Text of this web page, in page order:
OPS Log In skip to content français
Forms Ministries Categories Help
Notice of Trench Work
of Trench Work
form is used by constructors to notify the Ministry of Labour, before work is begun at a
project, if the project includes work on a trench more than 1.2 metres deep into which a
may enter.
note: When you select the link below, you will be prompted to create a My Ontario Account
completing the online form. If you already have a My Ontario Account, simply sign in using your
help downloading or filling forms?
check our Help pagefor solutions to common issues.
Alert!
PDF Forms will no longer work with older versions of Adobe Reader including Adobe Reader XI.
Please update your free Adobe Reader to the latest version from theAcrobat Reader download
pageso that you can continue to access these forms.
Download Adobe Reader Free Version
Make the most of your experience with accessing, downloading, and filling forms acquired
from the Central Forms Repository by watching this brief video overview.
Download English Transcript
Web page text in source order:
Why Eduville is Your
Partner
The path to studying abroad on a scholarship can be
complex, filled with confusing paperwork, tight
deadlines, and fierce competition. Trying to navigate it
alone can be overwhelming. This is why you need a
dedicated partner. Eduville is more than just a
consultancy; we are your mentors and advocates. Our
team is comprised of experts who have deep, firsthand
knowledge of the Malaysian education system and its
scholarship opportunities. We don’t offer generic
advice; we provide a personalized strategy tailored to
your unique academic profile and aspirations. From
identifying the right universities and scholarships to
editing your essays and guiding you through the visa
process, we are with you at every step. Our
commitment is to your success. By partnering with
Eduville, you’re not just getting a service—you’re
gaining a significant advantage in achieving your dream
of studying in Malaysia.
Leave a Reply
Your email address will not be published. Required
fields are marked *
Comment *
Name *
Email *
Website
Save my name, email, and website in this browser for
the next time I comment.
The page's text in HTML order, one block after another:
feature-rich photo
========
* **Task details**
The lines above need to be restated word for word, all of them.

* **Answer to this problem**
Text of this web page, in page order:
OPS Log In skip to content français
Forms Ministries Categories Help
Notice of Trench Work
of Trench Work
form is used by constructors to notify the Ministry of Labour, before work is begun at a
project, if the project includes work on a trench more than 1.2 metres deep into which a
may enter.
note: When you select the link below, you will be prompted to create a My Ontario Account
completing the online form. If you already have a My Ontario Account, simply sign in using your
help downloading or filling forms?
check our Help pagefor solutions to common issues.
Alert!
PDF Forms will no longer work with older versions of Adobe Reader including Adobe Reader XI.
Please update your free Adobe Reader to the latest version from theAcrobat Reader download
pageso that you can continue to access these forms.
Download Adobe Reader Free Version
Make the most of your experience with accessing, downloading, and filling forms acquired
from the Central Forms Repository by watching this brief video overview.
Download English Transcript
Web page text in source order:
Why Eduville is Your
Partner
The path to studying abroad on a scholarship can be
complex, filled with confusing paperwork, tight
deadlines, and fierce competition. Trying to navigate it
alone can be overwhelming. This is why you need a
dedicated partner. Eduville is more than just a
consultancy; we are your mentors and advocates. Our
team is comprised of experts who have deep, firsthand
knowledge of the Malaysian education system and its
scholarship opportunities. We don’t offer generic
advice; we provide a personalized strategy tailored to
your unique academic profile and aspirations. From
identifying the right universities and scholarships to
editing your essays and guiding you through the visa
process, we are with you at every step. Our
commitment is to your success. By partnering with
Eduville, you’re not just getting a service—you’re
gaining a significant advantage in achieving your dream
of studying in Malaysia.
Leave a Reply
Your email address will not be published. Required
fields are marked *
Comment *
Name *
Email *
Website
Save my name, email, and website in this browser for
the next time I comment.
The page's text in HTML order, one block after another:
feature-rich photo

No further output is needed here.